Aim of the exercise -
Please tally the lines below that contain the string "text" and reply with that figure only.

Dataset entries
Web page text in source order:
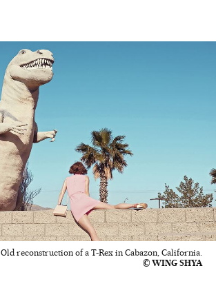
Old reconstruction of a T-Rex in Cabazon, California.
© WING SHYA
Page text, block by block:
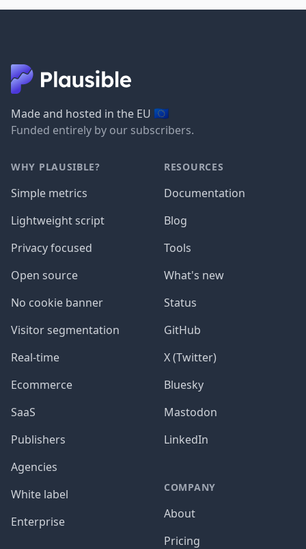
Made and hosted in the EU 🇪🇺
Funded entirely by our subscribers.
WHY PLAUSIBLE?
Simple metrics
Lightweight script
Privacy focused
Open source
No cookie banner
Visitor segmentation
Real-time
Ecommerce
SaaS
Publishers
Agencies
White label
Enterprise
RESOURCES
Documentation
Blog
Tools
What's new
Status
GitHub
X (Twitter)
Bluesky
Mastodon
LinkedIn
COMPANY
About
Pricing

Solution to this problem -
2